I listen to them snicker.

I wrote this in 1999 while I was still active duty, where it was published (though slightly edited) for the base newspaper at Fort Leonard Wood.

I listen to them snicker, and I wonder if they’re hiding something. I want to believe that; I want to believe that they’re trying to protect themselves from some pain through biting sarcasm. I’m just not sure that I can. 

That night swims through my mind; I could barely walk into the mini-PX to buy the pills. I know my eyes were red from tears; I know my stare went straight through people to somewhere that didn’t exist. Nobody noticed. I didn’t give them much of a chance.

 He talks about high-risk behaviors, about how a beer or two after work is just fine, but how a six pack or two a night is a risk behavior. Behind me, I hear an E-7 say, “Hell, that’s just getting warmed up,” and I remember.

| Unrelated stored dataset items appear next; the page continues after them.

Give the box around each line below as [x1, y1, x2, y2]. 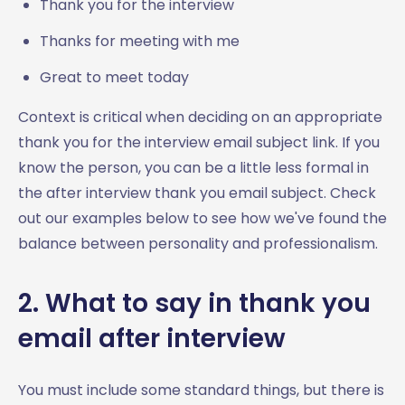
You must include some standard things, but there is [18, 379, 384, 400]
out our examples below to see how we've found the [18, 207, 387, 229]
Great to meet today [40, 66, 189, 88]
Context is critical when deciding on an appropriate [18, 106, 382, 127]
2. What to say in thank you [18, 285, 371, 321]
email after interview [18, 320, 298, 356]
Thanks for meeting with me [40, 30, 240, 52]
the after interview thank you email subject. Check [18, 182, 376, 203]

I know why the guy across the hall ended up in rehab instead of me; I never made the mistake of pissing on someone’s door. Other than that, there wasn’t much difference between us. He had his own personal problems a thousand miles away, his family back at home. I had an infant son, a wife busy trying to smoke pot and fuck her life away, and a doomed relationship here I’d carefully constructed for myself. We both drank a lot. I was just a loner about it. I wasn’t drunk when I tried; but it couldn’t have helped my judgement.

I haven’t told my parents yet, four years later. The closest I’ve come to publicly “outing” myself about this before was at a suicide prevention class I taught earlier this year.

I hear the whispered comments you make, the accusations that those people are weak, that if they can’t hack it they shouldn’t be in the Army, and I wonder if you know that you’re talking about me. I wonder if you know that you’re setting an example for your junior soldiers. I wonder if you know you’re setting an example for me.

I think I’m over it now. Recently I was put under general anesthesia, and I wasn’t scared. I would have been a year ago. I certainly was back then.

My fingers were cold, and I had dozed. The pills were doing something, and it suddenly hit me that this was real, and the adrenaline was like a wall pushing me up, up the hill into the TMC, where I proceeded to scare the hell out of everyone I’d worked with for most of a year. 

I think I managed to apologize to most of them before I left Korea.

I think about the KATUSA who blew his brains out down by the MP station that year; about the harrowing quality of his mother’s wails echoing through the halls. I remember the other guy who swallowed too many pills. I hadn’t liked him – and remembered that as I helped them carry the stretcher out of the second floor, as I heard the medic in the back of the ambulance say – no, scream – that he wasn’t breathing.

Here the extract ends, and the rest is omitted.